Where cond( I _n ) is the condition number of summation and ε is twice the unit roundoff.其中 cond( I _n ) 是求和的条件数，ε 是单位舍入的两倍。 So the algorithm diverges faster than it converges .所以算法发散比收敛快。 For 32 bit arithmetic, getting ε N ~ 1 is simple: 10^7 evaluations can be done exceedingly quickly, and after this your Monte-Carlo integration goes on a random walk.对于 32 位算术，获得 ε N ~ 1 很简单：可以非常快速地完成 10^7 次评估，之后您的蒙特卡洛积分将进行随机游走。 The situation is even worse when the condition number is large.当条件数很大时，情况更糟。

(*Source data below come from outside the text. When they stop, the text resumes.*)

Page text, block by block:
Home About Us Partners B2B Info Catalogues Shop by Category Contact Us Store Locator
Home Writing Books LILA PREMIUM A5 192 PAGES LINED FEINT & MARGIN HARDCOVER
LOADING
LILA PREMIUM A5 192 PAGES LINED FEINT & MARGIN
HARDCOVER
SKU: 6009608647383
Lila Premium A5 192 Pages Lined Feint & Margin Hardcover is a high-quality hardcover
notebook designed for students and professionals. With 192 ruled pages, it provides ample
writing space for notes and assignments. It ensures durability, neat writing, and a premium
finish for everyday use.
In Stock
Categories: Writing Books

If you use Kahan summation, the expression for the error changes to如果使用 Kahan 求和，则错误的表达式变为

σ/√ N + cond( I _n )ε ² N, σ/√ N + cond( I _n )ε ² N,

Which, admittedly still diverges faster than it converges, but ε ² N cannot be made large on a reasonable timescale on modern hardware.诚然，它的发散速度仍然快于收敛速度，但 ε ² N 在现代硬件上无法在合理的时间尺度上变大。

I've used Kahan summation to compensate for an accumulated error when computing running averages.在计算运行平均值时，我使用 Kahan 求和来补偿累积误差。 It does make quite a difference and it's easy to test.它确实有很大的不同，而且很容易测试。 I eliminated rather large errors after only a 100 summations.仅经过 100 次求和，我就消除了相当大的错误。

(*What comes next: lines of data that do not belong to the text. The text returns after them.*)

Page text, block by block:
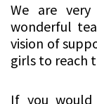
We are
wonderful
vision of
girls to reach
If you would
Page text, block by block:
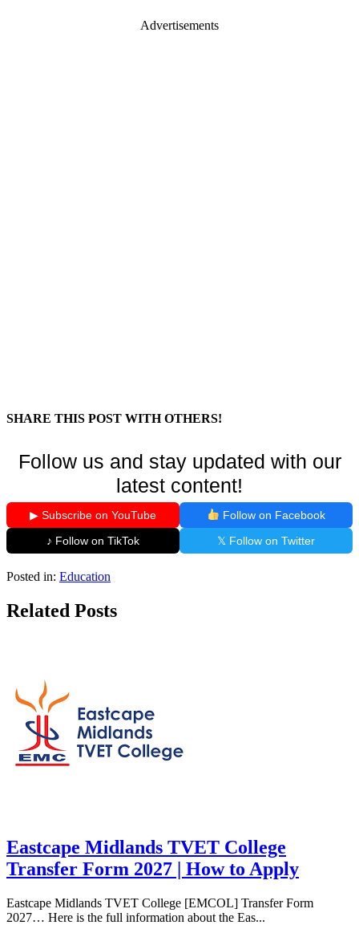
Advertisements
SHARE THIS POST WITH OTHERS!
Follow us and stay updated with our
latest content!
▶ Subscribe on YouTube
Follow on Facebook
♪ Follow on TikTok
𝕏 Follow on Twitter
Posted in: Education
Related Posts
Eastcape Midlands TVET College
Transfer Form 2027 | How to Apply
Eastcape Midlands TVET College [EMCOL] Transfer Form
2027… Here is the full information about the Eas...
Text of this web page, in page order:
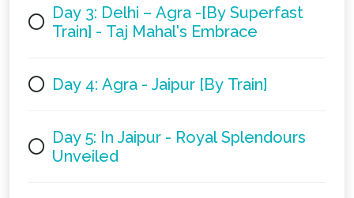
Day 3: Delhi – Agra -[By Superfast
Train] - Taj Mahal's Embrace
Day 4: Agra - Jaipur [By Train]
Day 5: In Jaipur - Royal Splendours
Unveiled

I would definitely use the Kahan summation algorithm to compensate for the error in any running totals.我肯定会使用 Kahan 求和算法来补偿任何运行总计中的错误。

However, I've noticed quite large ( 1e-3 ) errors when doing inverse matrix multiplication.但是，我注意到在进行逆矩阵乘法时出现了相当大的 ( 1e-3 ) 错误。 Basically, A*x = y , then inv(A)*y ~= x I'm not getting the original values back exactly.基本上， A*x = y ，然后是inv(A)*y ~= x我没有准确地恢复原始值。 Which is fine but I thought maybe Kahan summation would help (there's a lot of addition) especially with larger matrices >3-by-3.这很好，但我认为 Kahan 求和可能会有所帮助（有很多加法），尤其是对于 >3×3 的较大矩阵。 I tried with a 4-by-4 matrix and it did not improve the situation at all.我尝试使用 4×4 矩阵，但它根本没有改善这种情况。

When would the extra precision be useful?额外的精度什么时候有用？

Very roughly:非常粗略：

Case 1情况1

When you are当你在

Summing up a lot of data总结了很多数据
in a non-sequential fashion, ie computing sums, then summing up the sums (as opposed to iterating all data with a running sum),以非顺序方式，即计算总和，然后对总和求和（而不是用运行总和迭代所有数据），

then Kahan summation makes a lot of sense in the second phase - when you sum-up-the-sums, because the errors you're avoiding are by now more significant, while the overhead is paid only for a small fraction of the overall sum operations.然后 Kahan 求和在第二阶段很有意义——当你求和时，因为你避免的错误现在更重要，而开销只支付总和的一小部分操作。

Case 2案例二

When you're working with a lower-precision floating-point type, without being sure you're meeting the accuracy requirement, and you're not allowed to switch to a larger, higher-precision type.当您使用精度较低的浮点类型时，不确定是否满足精度要求，并且不允许切换到更大、精度更高的类型。